[Exercise requirements] Exactly the lines from the line containing "and ears to" through the final line of the entries below must be returned, and only those, without pictures.

(Records from a collection)
=====

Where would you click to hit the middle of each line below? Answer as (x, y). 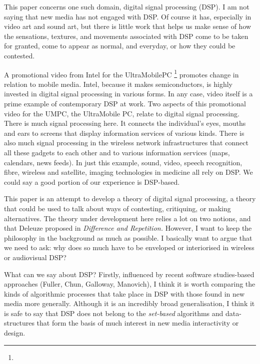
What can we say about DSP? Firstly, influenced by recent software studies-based (129, 274)
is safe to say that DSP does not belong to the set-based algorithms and (114, 313)
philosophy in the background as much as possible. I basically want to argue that (128, 237)
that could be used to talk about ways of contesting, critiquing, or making (117, 208)
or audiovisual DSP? (35, 257)
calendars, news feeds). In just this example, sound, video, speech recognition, (123, 162)
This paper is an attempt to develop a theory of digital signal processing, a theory (130, 198)
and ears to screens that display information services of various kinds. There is (124, 133)
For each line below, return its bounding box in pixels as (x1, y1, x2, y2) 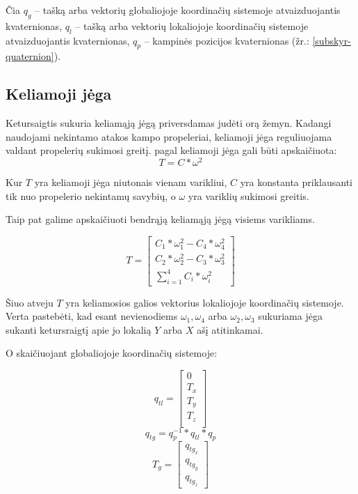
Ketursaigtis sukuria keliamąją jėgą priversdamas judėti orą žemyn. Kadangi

=====

[Exercise result]
and ears to screens that display information services of various kinds. There is (124, 133)
For each line below, return its bounding box in pixels as (x1, y1, x2, y2) 
Ketursaigtis sukuria keliamąją jėgą priversdamas judėti orą žemyn. Kadangi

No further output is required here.